When using --save_patchcore_model, in the case of ensembles, a respective ensemble of PatchCore parameters is stored.

Evaluating a pretrained PatchCore model

To evaluate a/our pretrained PatchCore model(s), run

python bin/load_and_evaluate_patchcore.py --gpu <gpu_id> --seed <seed> $savefolder \
patch_core_loader "${model_flags[@]}" --faiss_on_gpu \
dataset --resize 366 --imagesize 320 "${dataset_flags[@]}" mvtec $datapath

assuming your pretrained model locations to be contained in model_flags; one for each subdataset in dataset_flags. Results will then be stored in savefolder. Example model & dataset flags:

model_flags=('-p', 'path_to_mvtec_bottle_patchcore_model', '-p', 'path_to_mvtec_cable_patchcore_model', ...)
dataset_flags=('-d', 'bottle', '-d', 'cable', ...)
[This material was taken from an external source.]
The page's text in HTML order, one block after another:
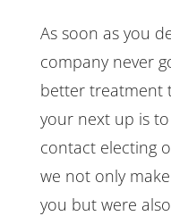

Expected performance of pretrained models

While there may be minor changes in performance due to software & hardware differences, the provided pretrained models should achieve the performances provided in their respective results.csv-files. The mean performance (particularly for the baseline WR50 as well as the larger Ensemble model) should look something like:

Model	Mean AUROC	Mean Seg. AUROC	Mean PRO
WR50-baseline	99.2%	98.1%	94.4%
Ensemble	99.6%	98.2%	94.9%

Citing

If you use the code in this repository, please cite

@misc{roth2021total,
      title={Towards Total Recall in Industrial Anomaly Detection},
      author={Karsten Roth and Latha Pemula and Joaquin Zepeda and Bernhard Schölkopf and Thomas Brox and Peter Gehler},
      year={2021},
      eprint={2106.08265},
      archivePrefix={arXiv},
      primaryClass={cs.CV}
}

Security

See CONTRIBUTING for more information.

License

This project is licensed under the Apache-2.0 License.